Adopter des modèles de travail flexibles : l’intégration de formes modernes de travail telles que le freelancing, le crowdworking et les modèles hybrides permettent aux entreprises de réagir plus efficacement aux pénuries de main-d’œuvre qualifiée. Ces approches apportent de la flexibilité, ce qui donne aux entreprises l’occasion de puiser dans un vivier de talents plus large et de s’adapter à l’évolution des besoins de la main-d’œuvre. En outre, l’adoption d’une approche fondée sur un écosystème de talents, par le biais de partenariats stratégiques avec des établissements d’enseignement et des associations industrielles, peut contribuer à combler les lacunes en matière de qualifications et à garantir la durabilité du réservoir de talents.

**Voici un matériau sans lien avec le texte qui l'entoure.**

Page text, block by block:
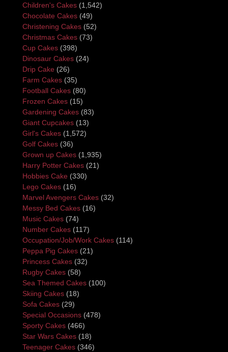
Children's Cakes (1,542)
Chocolate Cakes (49)
Christening Cakes (52)
Christmas Cakes (73)
Cup Cakes (398)
Dinosaur Cakes (24)
Drip Cake (26)
Farm Cakes (35)
Football Cakes (80)
Frozen Cakes (15)
Gardening Cakes (83)
Giant Cupcakes (13)
Girl's Cakes (1,572)
Golf Cakes (36)
Grown up Cakes (1,935)
Harry Potter Cakes (21)
Hobbies Cake (330)
Lego Cakes (16)
Marvel Avengers Cakes (32)
Messy Bed Cakes (16)
Music Cakes (74)
Number Cakes (117)
Occupation/Job/Work Cakes (114)
Peppa Pig Cakes (21)
Princess Cakes (32)
Rugby Cakes (58)
Sea Themed Cakes (100)
Skiing Cakes (18)
Sofa Cakes (29)
Special Occasions (478)
Sporty Cakes (466)
Star Wars Cakes (18)
Teenager Cakes (346)

Encourager la participation des femmes et fidéliser les talents seniors : il est essentiel d’accroître le taux d’activité de la main-d’œuvre pour relever les défis démographiques. Les entreprises peuvent y parvenir en créant des incitations telles que des transitions progressives et des modèles de partage de poste afin d’encourager les femmes occupant des postes à temps partiel à passer progressivement à des postes à temps plein. La mise en œuvre de conditions d’emploi flexibles et de programmes sur mesure peut en outre contribuer à motiver et à retenir les salariés seniors expérimentés, dont l’expertise est précieuse.

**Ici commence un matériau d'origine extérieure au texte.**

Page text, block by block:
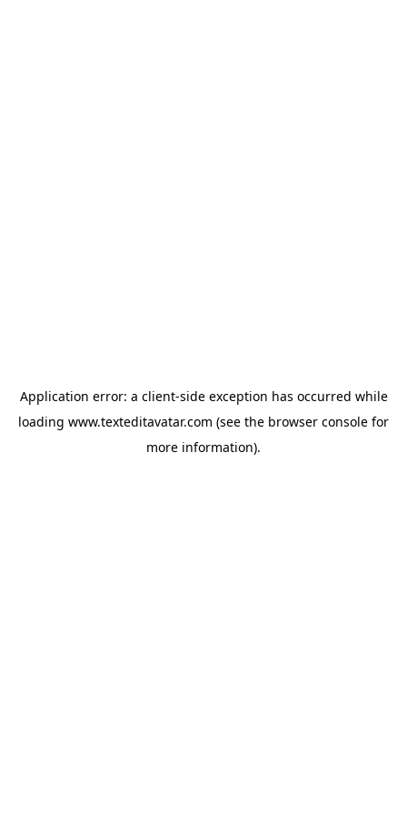
Application error: a client-side exception has occurred while
loading www.texteditavatar.com (see the browser console for
more information).
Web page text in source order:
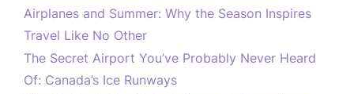
Airplanes and Summer: Why the Season Inspires
Travel Like No Other
The Secret Airport You’ve Probably Never Heard
Of: Canada’s Ice Runways
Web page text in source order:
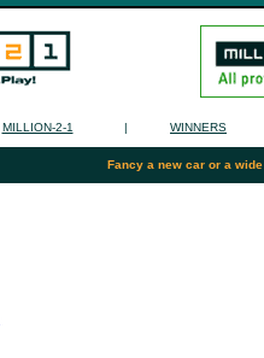
MILLION-2-1 | WINNERS
Fancy a new car or a
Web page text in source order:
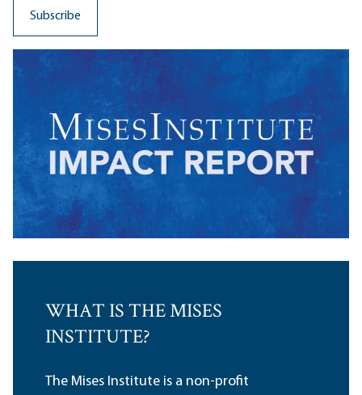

Des pratiques d’embauche plus flexibles : les entreprises devraient développer des approches d’embauche flexibles au lieu de s’en tenir à des stratégies rigides de « zéro écart ». Cela peut permettre d’atténuer les pénuries de main-d’œuvre et d’assurer un approvisionnement continu en professionnels qualifiés.

Repenser les programmes d’apprentissage pour attirer et retenir les jeunes talents : pour attirer les talents dès le plus jeune âge, les entreprises doivent renforcer l’attrait de l’apprentissage en adaptant les programmes aux intérêts, aux valeurs et aux attentes des jeunes. Il est impératif d’impliquer les apprenties et apprentis potentiels dès le début de leur processus de décision en matière de carrière. Ceci peut être réalisé par le biais de séances d’information ciblées sur les carrières, d’initiatives de sensibilisation et de structures de programmes adaptées qui répondent mieux aux besoins de ce groupe démographique. De telles mesures permettent non seulement d’augmenter le nombre de candidatures, mais aussi d’améliorer les résultats du recrutement à long terme et de consolider le vivier de talents qualifiés.

Utiliser le mentorat pour renforcer les qualifications de la main-d’œuvre : les programmes de mentorat tirent parti de l’expertise des employées et employés expérimentés pour transmettre des connaissances et des compétences précieuses aux jeunes générations. Ils permettent non seulement de préserver les connaissances propres à chaque entreprise, mais aussi d’accélérer le perfectionnement des jeunes talents en leur fournissant des conseils et des informations pratiques. Le mentorat favorise une meilleure collaboration entre les générations, renforce l’engagement des employées et des employés et contribue à créer une culture d’apprentissage continu au sein de l’entreprise.

Favoriser les stratégies d’apprentissage


Encourager une culture d’entreprise axée sur l’apprentissage : promouvoir une culture de l’apprentissage tout au long de la vie permet aux employées et aux employés de s’adapter aux défis futurs tout en renforçant les capacités d’innovation de l’entreprise. Ancrer l’apprentissage continu dans l’état d’esprit de l’organisation permet aux entreprises de rester compétitives et pérennes.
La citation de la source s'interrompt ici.